[Zodb-checkins] CVS: StandaloneZODB/Tools - netspace.py:1.1

Jeremy Hylton jeremy@zope.com
Fri, 3 May 2002 16:33:23 -0400


Update of /cvs-repository/StandaloneZODB/Tools
In directory cvs.zope.org:/tmp/cvs-serv17880

Added Files:
	netspace.py 
Log Message:
Another simple tool to report the size of objects in a storage.


=== Added File StandaloneZODB/Tools/netspace.py ===
"""Report on the net size of objects counting subobjects.

usage: netspace.py [-P | -v] data.fs

-P: do a pack first
-v: print info for all objects, even if a traversal path isn't found
"""


from __future__ import nested_scopes

import ZODB
from ZODB.FileStorage import FileStorage
from ZODB.utils import U64
from ZODB.fsdump import get_pickle_metadata
from ZODB.referencesf import referencesf

def find_paths(root, maxdist):
    """Find Python attribute traversal paths for objects to maxdist distance.

    Starting at a root object, traverse attributes up to distance levels
    from the root, looking for persistent objects.  Return a dict
    mapping oids to traversal paths.

    XXX Assumes that the keys of the root are not themselves
    persistent objects.

    XXX Doesn't traverse containers.
    """
    paths = {}

    # Handle the root as a special case because it's a dict
    objs = []
    for k, v in root.items():
        oid = getattr(v, '_p_oid', None)
        objs.append((k, v, oid, 0))

    for path, obj, oid, dist in objs:
        if oid is not None:
            paths[oid] = path
        if dist < maxdist:
            getattr(obj, 'foo', None) # unghostify
            try:
                items = obj.__dict__.items()
            except AttributeError:
                continue
            for k, v in items:
                oid = getattr(v, '_p_oid', None)
                objs.append(("%s.%s" % (path, k), v, oid, dist + 1))

    return paths

def main(path):
    fs = FileStorage(path, read_only=1)
    if PACK:
        fs.pack()

    db = ZODB.DB(fs)
    rt = db.open().root()
    paths = find_paths(rt, 3)

    def total_size(oid):
        cache = {}
        cache_size = 1000
        def _total_size(oid, seen):
            v = cache.get(oid)
            if v is not None:
                return v
            data, serialno = fs.load(oid, '')
            size = len(data)
            for suboid in referencesf(data):
                if seen.has_key(suboid):
                    continue
                seen[suboid] = 1
                size += _total_size(suboid, seen)
            cache[oid] = size
            if len(cache) == cache_size:
                cache.popitem()
            return size
        return _total_size(oid, {})

    keys = fs._index.keys()
    keys.sort()
    keys.reverse()

    if not VERBOSE:
        # If not running verbosely, don't print an entry for an object
        # unless it has an entry in paths.
        keys = filter(paths.has_key, keys)
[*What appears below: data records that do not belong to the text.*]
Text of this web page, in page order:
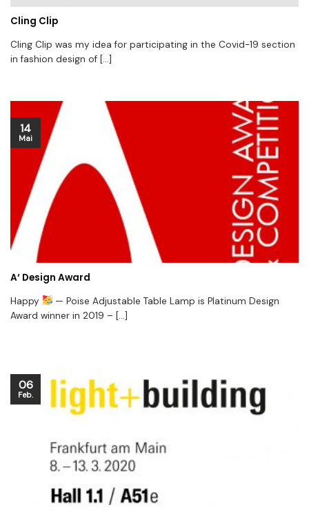
Cling Clip
Cling Clip was my idea for participating in the Covid-19 section
in fashion design of [...]
A‘ Design Award
Happy
— Poise Adjustable Table Lamp is Platinum Design
Award winner in 2019 – [...]
14
Mai
06
Feb.
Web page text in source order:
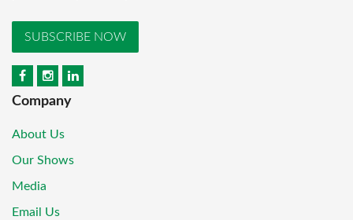
SUBSCRIBE NOW
Company
About Us
Our Shows
Media
Email Us
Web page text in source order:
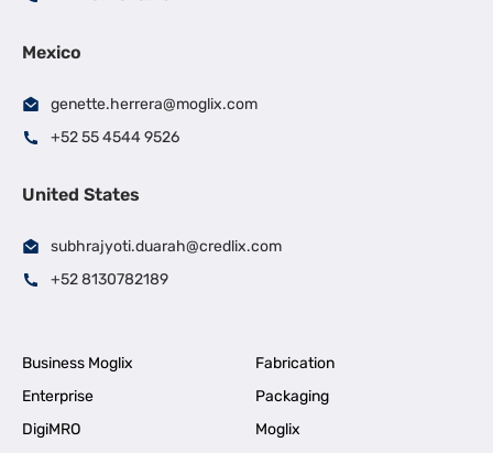
Mexico
genette.herrera@moglix.com
+52 55 4544 9526
United States
subhrajyoti.duarah@credlix.com
+52 8130782189
Business Moglix
Fabrication
Enterprise
Packaging
DigiMRO
Moglix
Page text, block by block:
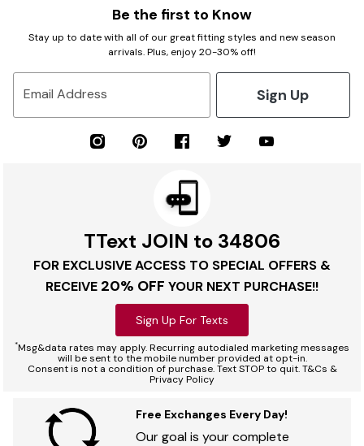
Be the first to Know
Stay up to date with all of our great fitting styles and new season
arrivals. Plus, enjoy 20-30% off!
Email Address Sign Up
TText JOIN to 34806
FOR EXCLUSIVE ACCESS TO SPECIAL OFFERS &
RECEIVE 20% OFF YOUR NEXT PURCHASE!!
Sign Up For Texts
*Msg&data rates may apply. Recurring autodialed marketing messages
will be sent to the mobile number provided at opt-in.
Consent is not a condition of purchase. Text STOP to quit. T&Cs &
Privacy Policy
Free Exchanges Every Day!
Our goal is your complete
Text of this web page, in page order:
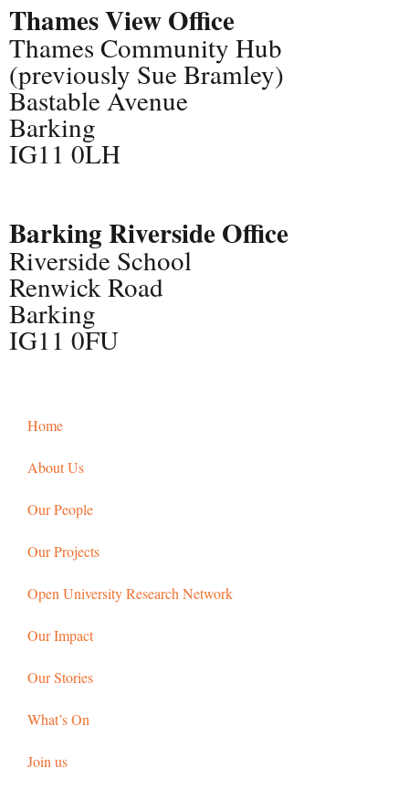
Thames View Office
Thames Community Hub
(previously Sue Bramley)
Bastable Avenue
Barking
IG11 0LH
Barking Riverside Office
Riverside School
Renwick Road
Barking
IG11 0FU
Home
About Us
Our People
Our Projects
Open University Research Network
Our Impact
Our Stories
What’s On
Join us
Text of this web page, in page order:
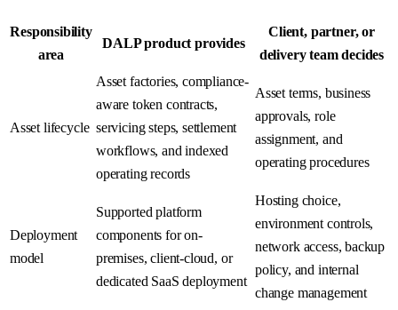
Responsibility
area
DALP product provides
Client, partner, or
delivery team decides
Asset lifecycle
Asset factories, compliance-
aware token contracts,
servicing steps, settlement
workflows, and indexed
operating records
Asset terms, business
approvals, role
assignment, and
operating procedures
Deployment
model
Supported platform
components for on-
premises, client-cloud, or
dedicated SaaS deployment
Hosting choice,
environment controls,
network access, backup
policy, and internal
change management
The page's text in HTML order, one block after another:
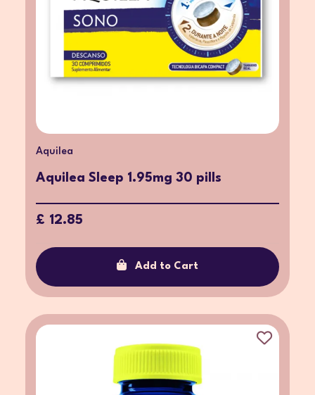
Aquilea
Aquilea Sleep 1.95mg 30 pills
£ 12.85
Add to Cart
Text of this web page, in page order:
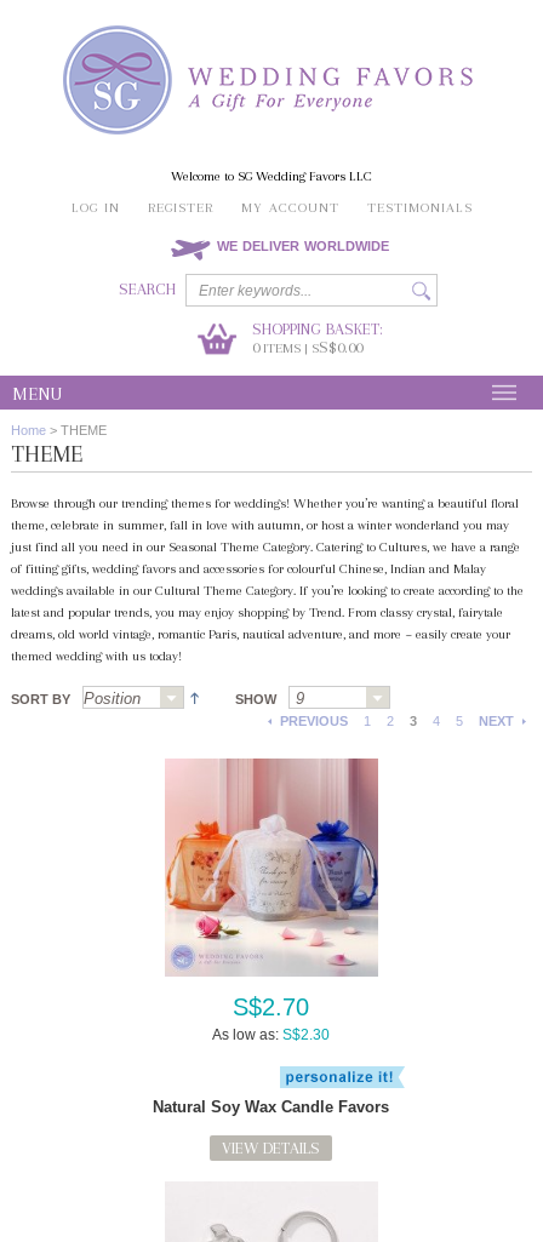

    fmt = "%8s %5d %8d %s %s.%s"
    
    for oid in keys:
        data, serialno = fs.load(oid, '')
        mod, klass = get_pickle_metadata(data)
        refs = referencesf(data)
        path = paths.get(oid, '-')
        print fmt % (U64(oid), len(data), total_size(oid), path, mod, klass)

if __name__ == "__main__":
    import sys
    import getopt

    PACK = 0
    VERBOSE = 0
    try:
        opts, args = getopt.getopt(sys.argv[1:], 'Pv')
        path, = args
    except getopt.error, err:
        print err
        print __doc__
        sys.exit(2)
    except ValueError:
        print "expected one argument, got", len(args)
        print __doc__
        sys.exit(2)
    for o, v in opts:
        if o == '-P':
            PACK = 1
        if o == '-v':
            VERBOSE += 1
    main(path)